Using PLEG for Rate of Change Calculations

Hi All,

Does anyone have an example of how to do a ‘rate of change’ calculation in PLEG - specifically something like:

If Humidity increases by more than 5% in a 5 minute period.

To do this you’d presumably need a way to keep some previous values, the time they were sampled and compare them to the most recent value and calculate the difference.

The “optimum” way, from a signal processing point of view, is to use a Kalman filter. This is a recursive algorithm, so only requires minimal storage. If you’re happy to save a block of data, then simply a least-squares fit may suffice. There is also a recursive implementation of that. Simply differen in two measurements is unequivocally the worst way to do this.
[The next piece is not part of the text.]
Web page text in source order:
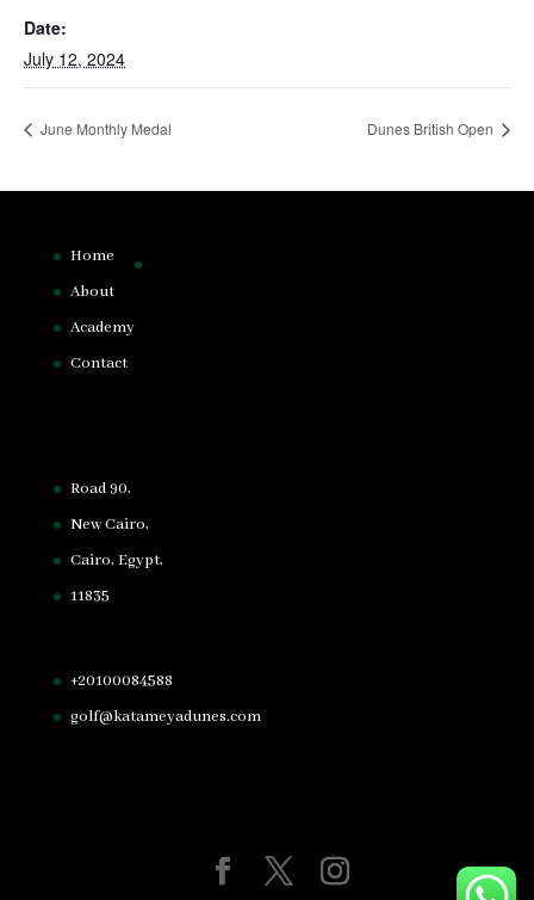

It may be overkill, but if you want to avoid false-alarms, you need to do it properly. Performance will depend on how noisy the sensor is, your sampling rate, and the dynamics of the system you are modelling - normally a single exponential response model is sufficient.

Implementation is almost trivial, it is the details of sensor, noise, and system, which takes a little thought and understanding. Humidity is a notoriously hard measurement and ‘cheap’ sensors have poor characteristics.

Input Parameter
HumiditySensor - Your Sensor Value

Input Schedule
Periodic - ON: interval, every 5 minutes, off interval 1 second

DeltaValue HumidityValue > LastValue ? (HumiditySensor - LastValue) : (LastValue - HumidityValue)
BigChange Periodic and (DeltaValue > (HumiditySensor * 5 / 100))
LastValue Periodic ? HumidityValue : LastValyue

Thanks Gents!

@akbooer - refer attachment with graph, the yellow plot is my humidity and the red is the light level (indicating primarily when the heat lamps are on and we’re having a shower). So the spikes in humidity bounded by the red columns are what I’m trying to detect. 2 showers had this morning.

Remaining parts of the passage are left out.